A recent analysis titled “How successful are AI-discovered drugs in clinical trials? A first analysis and emerging lessons,” published in the June issue of Drug Discovery Today, gave insights into a topic that is becoming increasingly important for the pharmaceutical R&D sectors: the role of Artificial Intelligence (AI) in drug and new molecule discovery. In the decade since the advancement of symbolic and generative AI solutions, the number of AI-discovered drug and vaccine molecules has increased substantially.

Accelerating drug discovery and shortening clinical trial timelines

The authors of the analysis, affiliated to the Boston Consulting Group, conducted a first analysis of the clinical pipelines of AI-native Biotech companies; their findings indicate that AI promises to revolutionize drug discovery. They write: “If we take, at face value, the success rates we observed for AI-discovered molecules in Phase I and II and assume that these hold in the future, and if we combine these with historic Phase III success rates, a striking picture emerges: the probability of a molecule succeeding across all clinical phases end-to-end would increase from 5–10%  to ∼9–18%. This would represent almost a doubling of pharmaceutical R&D productivity overall, which would bring enormous benefits.”

In a recent piece VP, Open Research at Digital Science, Mark Hahnel provides insights which reflect the findings of the analysis.  Writing about the role of AI in drug discovery and clinical trials, he highlights the work done by companies such as Exscientia which developed a clinical pipeline for AI-designed drug candidates. He points out that the platform generates highly optimized molecules that meet the multiple pharmacology criteria required to enter a compound into a clinical trial, in addition to cutting the industry average timeline for molecule development from 4.5 years to just 12 to 15 months.  “These companies have the technical know-how to build the models, and most likely some internal data with which to train them on. But they need more,” he writes.

Drawing from existing data

This is where tools like Dimensions Knowledge Graph, powered by metaphactory, which demonstrate the potential of structured data, and  OntoChem solutions, which transform unstructured data into actionable insights through semantic normalization to turn data into knowledge, come in.
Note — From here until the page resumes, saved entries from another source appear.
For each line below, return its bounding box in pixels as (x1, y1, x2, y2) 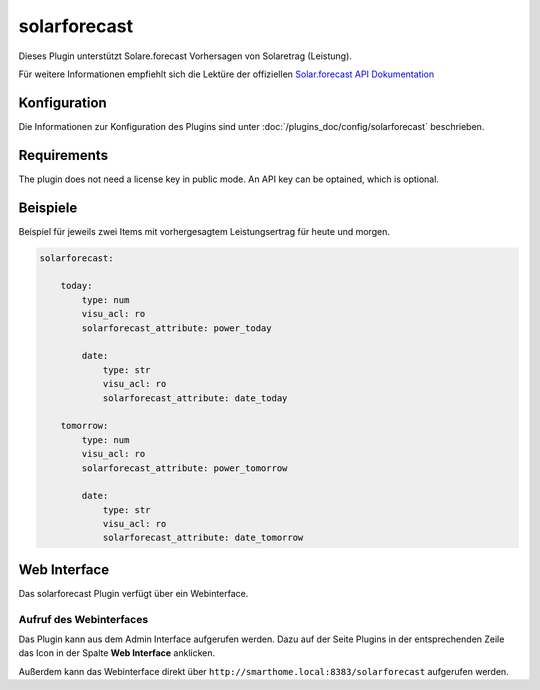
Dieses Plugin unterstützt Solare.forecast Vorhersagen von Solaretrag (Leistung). (18, 50, 352, 62)
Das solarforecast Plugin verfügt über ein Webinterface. (18, 587, 249, 599)
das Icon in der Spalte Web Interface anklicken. (18, 647, 215, 659)
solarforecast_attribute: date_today (102, 392, 288, 404)
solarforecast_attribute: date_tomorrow (102, 532, 304, 544)
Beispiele (18, 199, 78, 216)
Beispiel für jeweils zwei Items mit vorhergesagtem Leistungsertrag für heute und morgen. (18, 225, 390, 237)
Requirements (18, 146, 109, 164)
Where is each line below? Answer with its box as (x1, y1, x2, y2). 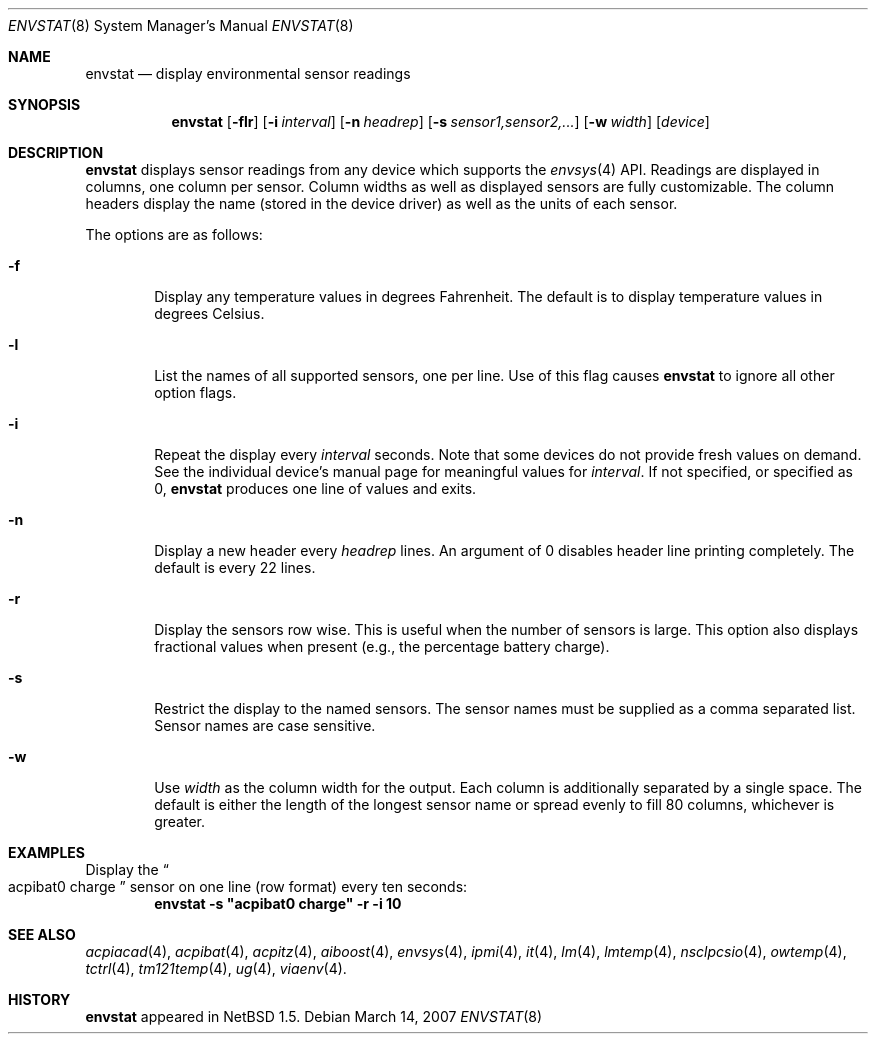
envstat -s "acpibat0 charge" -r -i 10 (154, 895, 402, 912)
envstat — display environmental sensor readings (85, 65, 411, 82)
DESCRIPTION (8, 144, 104, 161)
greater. (154, 813, 206, 830)
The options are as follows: (85, 226, 263, 243)
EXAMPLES (8, 844, 85, 861)
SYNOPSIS (8, 96, 81, 113)
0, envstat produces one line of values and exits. (154, 480, 477, 497)
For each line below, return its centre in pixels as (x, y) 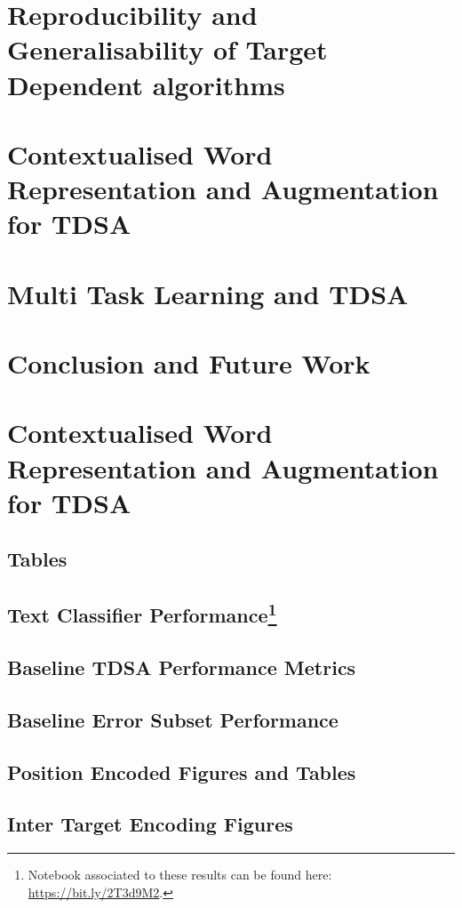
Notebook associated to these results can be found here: (180, 875)
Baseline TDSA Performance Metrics (182, 667)
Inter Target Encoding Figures (150, 824)
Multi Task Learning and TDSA (208, 293)
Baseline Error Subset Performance (173, 719)
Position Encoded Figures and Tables (182, 771)
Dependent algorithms (146, 84)
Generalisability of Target (167, 49)
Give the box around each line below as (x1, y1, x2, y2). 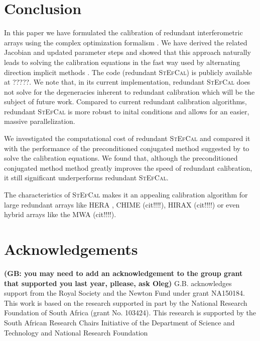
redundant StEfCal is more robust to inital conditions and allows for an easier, (4, 106, 249, 116)
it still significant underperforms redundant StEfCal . (4, 172, 169, 183)
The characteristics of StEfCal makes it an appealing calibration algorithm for (4, 189, 248, 200)
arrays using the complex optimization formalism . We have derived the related (4, 37, 247, 47)
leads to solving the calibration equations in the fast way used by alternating (4, 56, 240, 67)
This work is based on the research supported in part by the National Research (4, 297, 247, 308)
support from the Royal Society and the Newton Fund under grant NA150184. (4, 288, 245, 298)
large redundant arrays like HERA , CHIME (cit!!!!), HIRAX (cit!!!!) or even (4, 199, 240, 210)
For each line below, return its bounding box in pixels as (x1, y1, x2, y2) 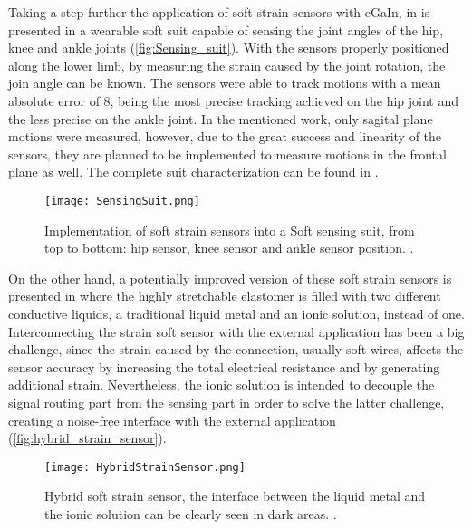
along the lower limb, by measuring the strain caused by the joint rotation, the (8, 55, 446, 74)
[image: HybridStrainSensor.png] (44, 460, 246, 474)
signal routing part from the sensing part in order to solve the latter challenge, (8, 392, 445, 411)
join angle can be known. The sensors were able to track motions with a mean (8, 73, 441, 92)
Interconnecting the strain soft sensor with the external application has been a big (8, 322, 465, 341)
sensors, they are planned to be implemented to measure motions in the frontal (8, 144, 447, 163)
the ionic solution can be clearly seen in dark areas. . (44, 504, 337, 523)
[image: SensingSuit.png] (44, 194, 200, 207)
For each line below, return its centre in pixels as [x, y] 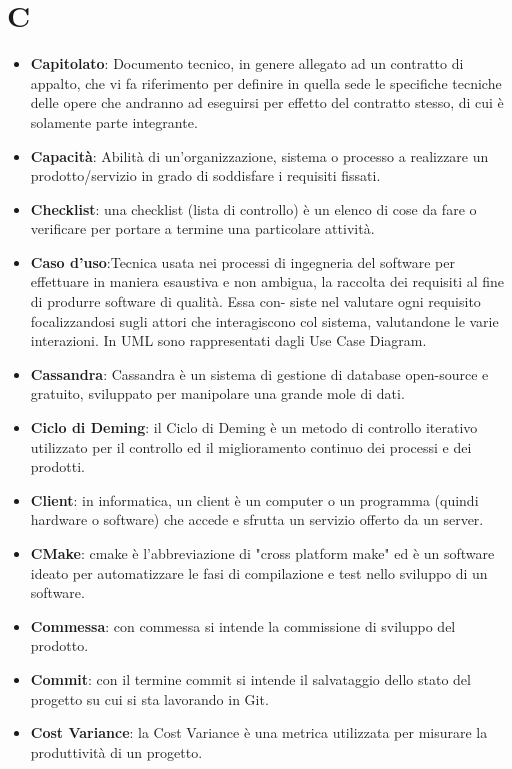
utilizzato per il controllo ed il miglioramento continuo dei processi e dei [251, 446]
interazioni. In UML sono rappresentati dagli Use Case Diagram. [228, 340]
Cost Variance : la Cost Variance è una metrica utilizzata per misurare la [259, 732]
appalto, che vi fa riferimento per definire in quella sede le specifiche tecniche [266, 82]
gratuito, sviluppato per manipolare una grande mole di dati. [217, 393]
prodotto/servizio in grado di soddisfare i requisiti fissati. [205, 175]
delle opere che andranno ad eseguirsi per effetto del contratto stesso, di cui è [267, 102]
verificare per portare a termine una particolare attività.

For example, Dimensions Knowledge Graph,  powered by metaphactory, can tap into data and deliver insights derived from global research and public datasets, represented in 32 billion statements in the knowledge graph. “Connecting internal knowledge with such vast external data provides a trustworthy, explainable layer for AI algorithms, enhancing their application across the pharmaceutical value chain,” writes Hahnel.

The authors from the Boston Consulting Group in their conclusion highlight the potential of AI in drug discovery to deliver more innovative medicines to patients more quickly, efficiently, and affordably. They write that while the impact of these (AI drug discovery) techniques is already evident, particularly in speeding up and reducing costs in preclinical workflows, there are also indications that similar benefits are beginning to emerge in clinical trials as well. Hahnel, in his piece, emphasizes that pharmaceutical companies should deepen their collaboration with open academic data aggregators to improve metadata quality and utilize highly curated linked datasets. “The limiting factor is not the AI capabilities, it is the amount of high-quality, well described data that they can incorporate into their models,” he writes.